Mortlock agreed that an SPV “really doesn’t do much of anything to shield European companies from sanctions,” nor would it have any impact on the use of the US dollar as Iran has been banned from dollar transactions for years.
More concerningly, if the reimposed sanctions simply bring the same “amount of economic harm that we had in 2014 pre-JCPOA—absent the political and diplomatic isolation that Iran felt at that time,” Mortlock asked, “why do we expect overall less pressure to get Iran back to the table for a much bigger and from Iran’s perspective a much more fundamental deal?”
Oil: Hitting Iran where it hurts
The Trump administration hopes that the reimposed sanctions will help squeeze Iran out of the oil market—a vital source of income which the United States claims Tehran uses to fund terrorism throughout the Middle East.
Ellen Wald, a nonresident senior fellow at the Atlantic Council’s Global Energy Center, said in an Atlantic Council conference call on November 5 that so far the new round of sanctions have only had a “fairly minimal impact on oil prices and the oil market” as markets “really have had a sense of what to expect and have been making preparations for the last month.”
The United States will be focusing on how to keep oil prices down throughout the next year—hopefully through increased production in other Arab Gulf states and the United States—in order to ensure that increased prices do not cancel out the projected fall in Iranian exports, Wald explained.
Special attention will need to be paid to where Iranian oil is going as Tehran has already attempted to disguise its oil tankers, switched off tanker GPS tracking, and tried to blend its oil with other foreign sources in order to get its oil on the market, said Holly Dagres, a nonresident fellow and editor of the Atlantic Council’s IranSource blog.
Pompeo announced that eight countries—China, India, Italy, Greece, Japan, South Korea, Taiwan, and Turkey—would receive special temporary waivers allowing them to continue limited business with Tehran, primarily in the oil trade.

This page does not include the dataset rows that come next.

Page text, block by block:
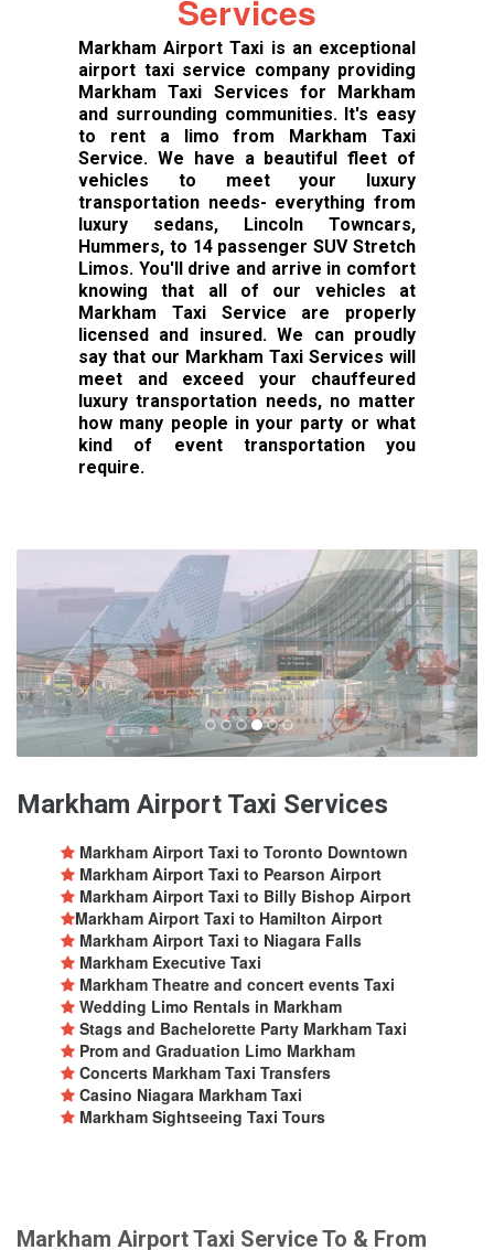
Services
Markham Airport Taxi is an exceptional
airport taxi service company providing
Markham Taxi Services for Markham
and surrounding communities. It's easy
to rent a limo from Markham Taxi
Service. We have a beautiful fleet of
vehicles to meet your luxury
transportation needs- everything from
luxury sedans, Lincoln Towncars,
Hummers, to 14 passenger SUV Stretch
Limos. You'll drive and arrive in comfort
knowing that all of our vehicles at
Markham Taxi Service are properly
licensed and insured. We can proudly
say that our Markham Taxi Services will
meet and exceed your chauffeured
luxury transportation needs, no matter
how many people in your party or what
kind of event transportation you
require.
Markham Airport Taxi Services
Markham Airport Taxi to Toronto Downtown
Markham Airport Taxi to Pearson Airport
Markham Airport Taxi to Billy Bishop Airport
Markham Airport Taxi to Hamilton Airport
Markham Airport Taxi to Niagara Falls
Markham Executive Taxi
Markham Theatre and concert events Taxi
Wedding Limo Rentals in Markham
Stags and Bachelorette Party Markham Taxi
Prom and Graduation Limo Markham
Concerts Markham Taxi Transfers
Casino Niagara Markham Taxi
Markham Sightseeing Taxi Tours
Markham Airport Taxi Service To & From
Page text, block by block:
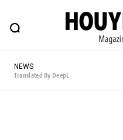
FEATURE
HOUYHNHNM: Hip
NEWS
Translated By DeepL
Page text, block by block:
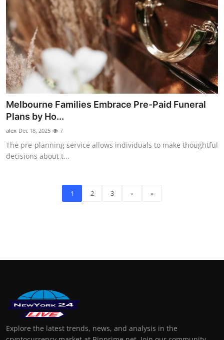
Melbourne Families Embrace Pre-Paid Funeral
Plans by Ho...
alex Dec 18, 2025 7
The pre-planning service allows individuals to make thoughtful
decisions about t...
1 2 3 › »
Explore the latest trends, news, and analysis in the
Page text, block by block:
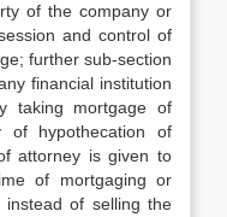
of the company or
and control of
further sub-section
financial institution
taking mortgage of
of hypothecation of
attorney is given to
of mortgaging or
instead of selling the
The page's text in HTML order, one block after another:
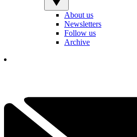
About us
Newsletters
Follow us
Archive
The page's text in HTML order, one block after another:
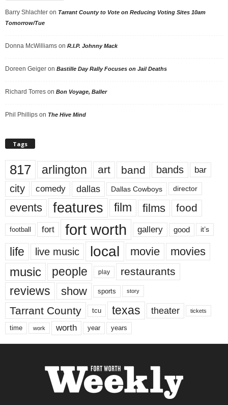
Barry Shlachter on Tarrant County to Vote on Reducing Voting Sites 10am
Tomorrow/Tue
Donna McWilliams on R.I.P. Johnny Mack
Doreen Geiger on Bastille Day Rally Focuses on Jail Deaths
Richard Torres on Bon Voyage, Baller
Phil Phillips on The Hive Mind
Tags
817 arlington art band bands bar
city comedy dallas Dallas Cowboys director
events features film films food
football fort fort worth gallery good it’s
life live music local movie movies
music people play restaurants
reviews show sports story
Tarrant County tcu texas theater tickets
time work worth year years
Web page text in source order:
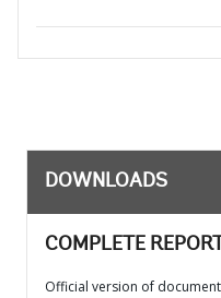
DOWNLOADS
COMPLETE REPORT
Official version of
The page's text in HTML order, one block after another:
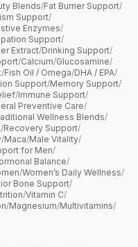
Blends/Fat Burner Support/
Support/
Enzymes/
Support/
Extract/Drinking Support/
/Calcium/Glucosamine/
/Fish Oil / Omega/DHA / EPA/
Support/Memory Support/
/Immune Support/
Preventive Care/
Wellness Blends/
/Recovery Support/
/Maca/Male Vitality/
for Men/
Balance/
/Women’s Daily Wellness/
Bone Support/
/Vitamin C/
/Magnesium/Multivitamins/
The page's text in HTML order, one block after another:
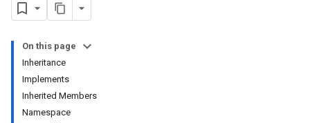
On this page
Inheritance
Implements
Inherited Members
Namespace
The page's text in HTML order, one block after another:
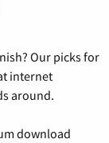
Our picks for
internet
around.
download
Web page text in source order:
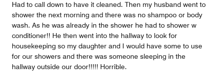
Had to call down to have it cleaned. Then my husband went to
shower the next morning and there was no shampoo or body
wash. As he was already in the shower he had to shower w
conditioner!! He then went into the hallway to look for
housekeeping so my daughter and I would have some to use
for our showers and there was someone sleeping in the
hallway outside our door!!!!! Horrible.
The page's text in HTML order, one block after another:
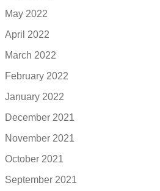
May 2022
April 2022
March 2022
February 2022
January 2022
December 2021
November 2021
October 2021
September 2021

These waivers were necessary for “special circumstances and to ensure a well-supplied oil markets,” Pompeo explained. He pointed out that all of the countries that received oil exemptions have “already demonstrated significant reductions of the purchase of Iranian crude over the past six months.”

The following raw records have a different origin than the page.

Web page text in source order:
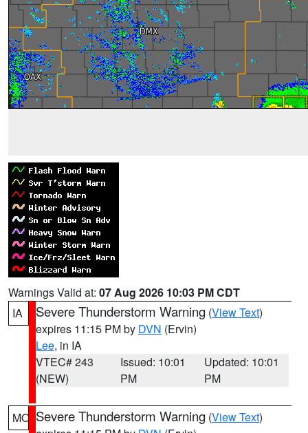
Warnings Valid at: 07 Aug 2026 10:03 PM CDT
IA
Severe Thunderstorm Warning (View Text)
expires 11:15 PM by DVN (Ervin)
Lee, in IA
VTEC# 243
(NEW)
Issued: 10:01
PM
Updated: 10:01
PM
MO Severe Thunderstorm Warning (View Text)
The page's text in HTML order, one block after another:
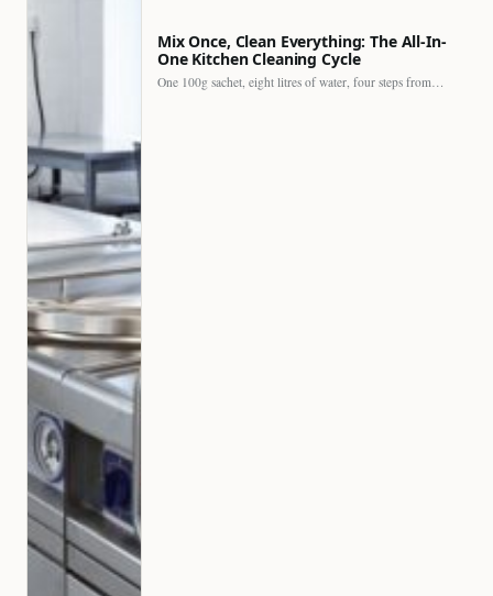
Mix Once, Clean Everything: The All-In-
One Kitchen Cleaning Cycle
One 100g sachet, eight litres of water, four steps from…
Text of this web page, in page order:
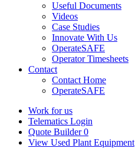
Useful Documents
Videos
Case Studies
Innovate With Us
OperateSAFE
Operator Timesheets
Contact
Contact Home
OperateSAFE
Work for us
Telematics Login
Quote Builder0
View Used Plant Equipment
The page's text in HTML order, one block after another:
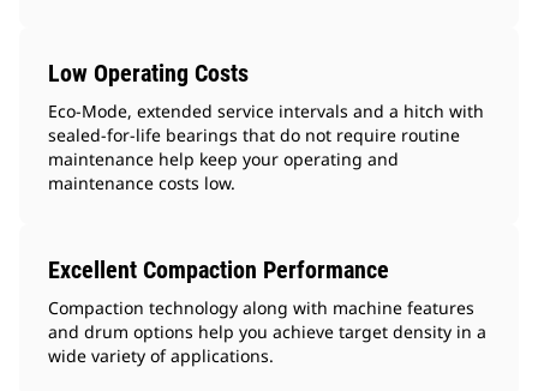
Low Operating Costs
Eco-Mode, extended service intervals and a hitch with
sealed-for-life bearings that do not require routine
maintenance help keep your operating and
maintenance costs low.
Excellent Compaction Performance
Compaction technology along with machine features
and drum options help you achieve target density in a
wide variety of applications.
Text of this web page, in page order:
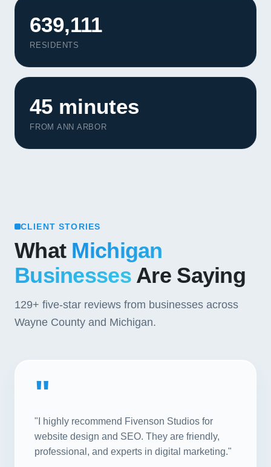
639,111
RESIDENTS
45 minutes
FROM ANN ARBOR
CLIENT STORIES
What Michigan
BusinessesAre Saying
129+ five-star reviews from businesses across
Wayne County and Michigan.
"
"I highly recommend Fivenson Studios for
website design and SEO. They are friendly,
professional, and experts in digital marketing."
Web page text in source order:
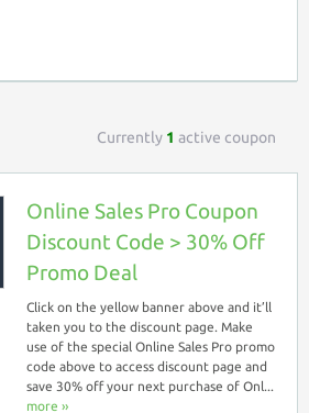
Currently 1 active coupon
Online Sales Pro Coupon
Discount Code > 30% Off
Promo Deal
Click on the yellow banner above and it’ll
taken you to the discount page. Make
use of the special Online Sales Pro promo
code above to access discount page and
save 30% off your next purchase of Onl...
more ››
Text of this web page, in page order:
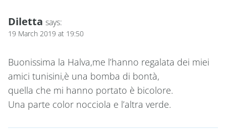
Diletta says:
19 March 2019 at 19:50
Buonissima la Halva,me l’hanno regalata dei miei
amici tunisini,è una bomba di bontà,
quella che mi hanno portato è bicolore.
Una parte color nocciola e l’altra verde.
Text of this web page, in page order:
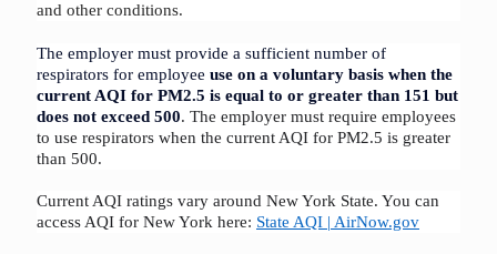
and other conditions.
The employer must provide a sufficient number of
respirators for employee use on a voluntary basis when the
current AQI for PM2.5 is equal to or greater than 151 but
does not exceed 500. The employer must require employees
to use respirators when the current AQI for PM2.5 is greater
than 500.
Current AQI ratings vary around New York State. You can
access AQI for New York here: State AQI | AirNow.gov

The squeeze had already had an impact, Wald reported, as “Iran has to offer discounts on its oil… [and] has been shipping its oil to China on its own tankers and paying the cost of insurance. That cuts into Iran’s revenue from its oil exports.”
Will the sanctions work?
While never explicitly saying so, the Trump administration clearly wants to see “either Iranian government capitulation to US demands and their agreement to reenter into negotiations… or for some kind of social upheaval or regime change,” Fried said.
At the very least, Fried argued, Washington wants “not simply to punish Iran, but to get them to change their behavior.”

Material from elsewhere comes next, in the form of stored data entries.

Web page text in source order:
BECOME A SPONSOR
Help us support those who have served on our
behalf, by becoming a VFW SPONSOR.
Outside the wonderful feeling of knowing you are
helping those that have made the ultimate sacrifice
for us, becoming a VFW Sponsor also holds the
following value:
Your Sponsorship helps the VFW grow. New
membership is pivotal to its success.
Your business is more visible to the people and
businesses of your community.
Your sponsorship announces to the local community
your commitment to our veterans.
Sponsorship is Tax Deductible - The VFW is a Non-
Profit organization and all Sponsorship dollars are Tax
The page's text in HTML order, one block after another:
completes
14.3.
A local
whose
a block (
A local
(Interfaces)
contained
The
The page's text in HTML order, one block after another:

Dagres remains skeptical that these sanctions will achieve this goal, though she said “there is a sense of naivete in the administration, that they assume that economic pain will lead to political gain, which essentially means regime change.”
These sanctions “are not the most punitive sanctions in Iran’s history. The 2012 multilateral sanctions regime led by the Obama administration was far more punitive,” Dagres pointed out, noting that many Iranians who have been alive since the disastrous Iran-Iraq War in the 1980s “have lived through far worse.”
Worse still, many of Iran’s hardliners who opposed the JCPOA in the first place have now been emboldened by the US withdrawal, Dagres explained. With the hardliners basking in an “I-told-you-so-moment,” Dagres warned, Rouhani could quickly lose political support and be replaced by a government even more fiercely opposed to US interests in the region.